Saturday, October 24, 2009

We are a nation of lawless people.  We have all these laws, but we have little law in our own hearts.  The fewer men with law in their hearts, the more laws society will impose.  The less we govern ourselves, the more we will be governed.

Smart people know this.

Some people really want to rule other people.  They want it more than they want anything else.

Friday, October 23, 2009

Good Evening, and Welcome Back

This blog has not been updated in more than two weeks, largely because of my despondency over the lack of readers.  This lack of readers is no surprise, as I have taken exactly zero measures to gain readers.  The despondency is not due to a feeling of rejection, but rather to a feeling of futility.  What is the point in writing if nobody is going to read?  If I write and nobody reads, have I truly written?  I have not participated in a conversation.  The point in writing is that I love to write, and that I will at some point soon begin to solicit readers, and when I do, they will have plenty to read.

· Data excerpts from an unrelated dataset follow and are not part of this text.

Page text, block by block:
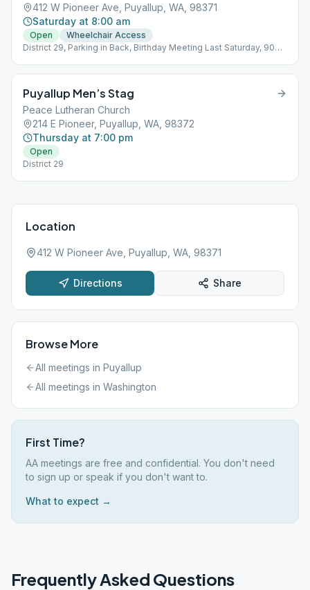
412 W Pioneer Ave, Puyallup, WA, 98371
Saturday at 8:00 am
Open
Wheelchair Access
District 29, Parking in Back, Birthday Meeting Last Saturday, 90
Puyallup Men’s Stag
Peace Lutheran Church
214 E Pioneer, Puyallup, WA, 98372
Thursday at 7:00 pm
Open
District 29
Location
412 W Pioneer Ave, Puyallup, WA, 98371
Directions Share
Browse More
All meetings in Puyallup
All meetings in Washington
First Time?
AA meetings are free and confidential. You don't need
to sign up or speak if you don't want to.
What to expect →
Frequently Asked Questions
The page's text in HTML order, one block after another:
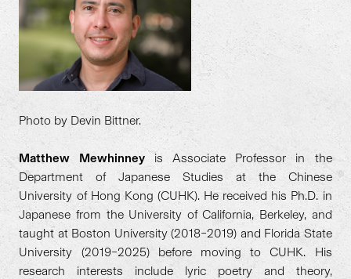
Photo by Devin Bittner.
Matthew Mewhinneyis Associate Professor in the
Department of Japanese Studies at the Chinese
University of Hong Kong (CUHK). He received his Ph.D. in
Japanese from the University of California, Berkeley, and
taught at Boston University (2018–2019) and Florida State
University (2019–2025) before moving to CUHK. His
research interests include lyric poetry and theory,
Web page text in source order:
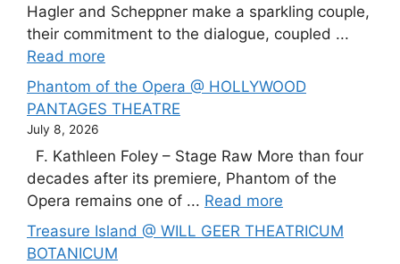
Hagler and Scheppner make a sparkling couple,
their commitment to the dialogue, coupled ...
Read more
Phantom of the Opera @ HOLLYWOOD
PANTAGES THEATRE
July 8, 2026
F. Kathleen Foley – Stage Raw More than four
decades after its premiere, Phantom of the
Opera remains one of ... Read more
Treasure Island @ WILL GEER THEATRICUM
BOTANICUM
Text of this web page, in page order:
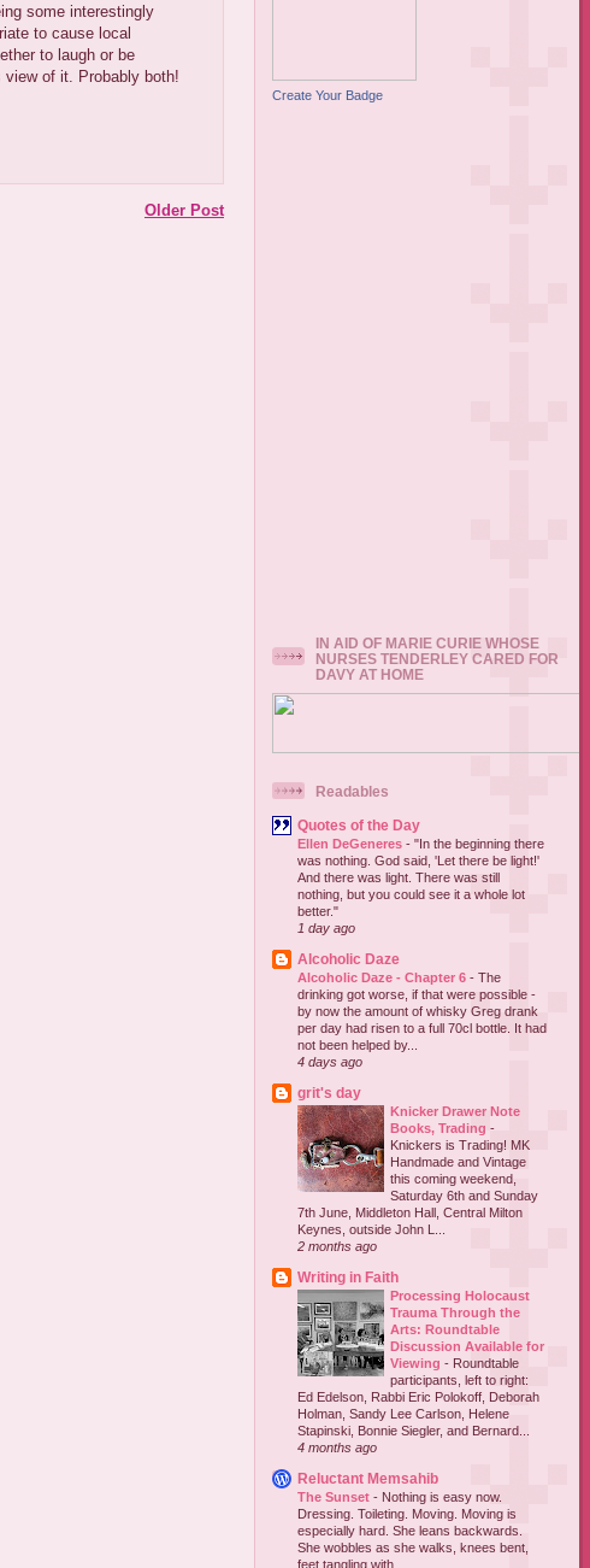
some interestingly
to cause local
to laugh or be
of it. Probably both!
Older Post
Create Your Badge
IN AID OF MARIE CURIE WHOSE
NURSES TENDERLEY CARED FOR
DAVY AT HOME
Readables
Quotes of the Day
Ellen DeGeneres - "In the beginning there
was nothing. God said, 'Let there be light!'
And there was light. There was still
nothing, but you could see it a whole lot
better."
1 day ago
Alcoholic Daze
Alcoholic Daze - Chapter 6 - The
drinking got worse, if that were possible -
by now the amount of whisky Greg drank
per day had risen to a full 70cl bottle. It had
not been helped by...
4 days ago
grit's day
Knicker Drawer Note
Books, Trading -
Knickers is Trading! MK
Handmade and Vintage
this coming weekend,
Saturday 6th and Sunday
7th June, Middleton Hall, Central Milton
Keynes, outside John L...
2 months ago
Writing in Faith
Processing Holocaust
Trauma Through the
Arts: Roundtable
Discussion Available for
Viewing - Roundtable
participants, left to right:
Ed Edelson, Rabbi Eric Polokoff, Deborah
Holman, Sandy Lee Carlson, Helene
Stapinski, Bonnie Siegler, and Bernard...
4 months ago
Reluctant Memsahib
The Sunset - Nothing is easy now.
Dressing. Toileting. Moving. Moving is
especially hard. She leans backwards.
She wobbles as she walks, knees bent,
feet tangling with ...
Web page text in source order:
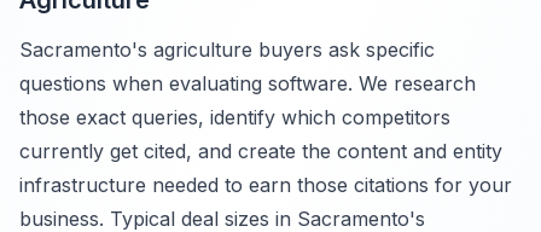
Sacramento's agriculture buyers ask specific
questions when evaluating software. We research
those exact queries, identify which competitors
currently get cited, and create the content and entity
infrastructure needed to earn those citations for your
business. Typical deal sizes in Sacramento's
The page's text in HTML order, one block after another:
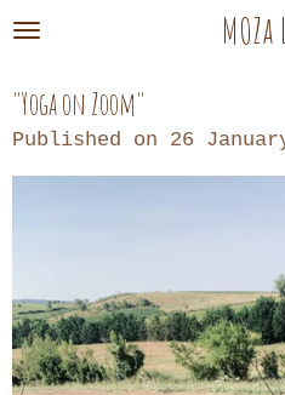
Skip
main
content
MOZa
"Yoga on Zoom"
Published on 26
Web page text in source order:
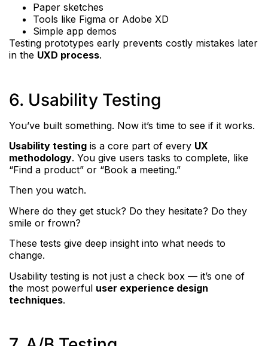
Paper sketches
Tools like Figma or Adobe XD
Simple app demos
Testing prototypes early prevents costly mistakes later
in the UXD process.
6. Usability Testing
You’ve built something. Now it’s time to see if it works.
Usability testing is a core part of every UX
methodology. You give users tasks to complete, like
“Find a product” or “Book a meeting.”
Then you watch.
Where do they get stuck? Do they hesitate? Do they
smile or frown?
These tests give deep insight into what needs to
change.
Usability testing is not just a check box — it’s one of
the most powerful user experience design
techniques.

Lately, I have read two pieces of Matt Taibbi's work in Rolling Stone, and I have fallen in love with his journalism.  Today I discovered his blog from the Huffington Post.  This guy is the real deal, and I agree one hundred percent with so much of what he says.  I am going to become a follower.  His most recent substantive post is one anyone with an interest in government of the people, by the people and for the people -- rather than for the rich and corporations -- needs to read.  Let's take a look at how Obama has done, and we will see that "change" and "hope" were just campaign slogans for him.

Let's face it, Wall Street bought Obama in November.  Michael Moore shows it, lists the millions Obama received from the different wall street firms.  And from medical industry companies.  I already linked Taibbi's Rolling Stone piece that demonstrates Obama's sellout on health care.  He also has continued the multi-trillion dollar redistribution of wealth from the middle class to the upper class we call the "bailout."  Taibbi documents it all.  And in this blog post, he gets to the heart of why Obama is a failure for those who want real change, and why the ordinary American needs a new leader:
"[W]e have problems whose solutions involve taking on powerful interests, political challenges that will necessarily involve prolonged and hard-fought conflicts, but what we have in the Democratic Party is an organization dedicated to avoiding such conflicts and resolving issues in the manner of a corporate board, in closed meetings with the chief cardholders where things get hashed out to the satisfaction of everyone present."
In short, Obama is not a fighter.  He is a consensus-builder.  That is generally good.  But when you have wildly disparate interests, and those interests are directly in conflict, and the people on one side have vastly greater bargaining power than the people on the other, if you are going to try to enact "change" that involves redistributing some of the rewards of the more powerful people to the other side, you need a fighter.  We  need someone who is willing to FIGHT.  As I saw mentioned on AlterNet, Obama has good values, but does he have "principles"?  In other words, will he stand and fight for anything?  That is an open question.  He sure won't fight for economic justice for ordinary people, or for quality health care for all.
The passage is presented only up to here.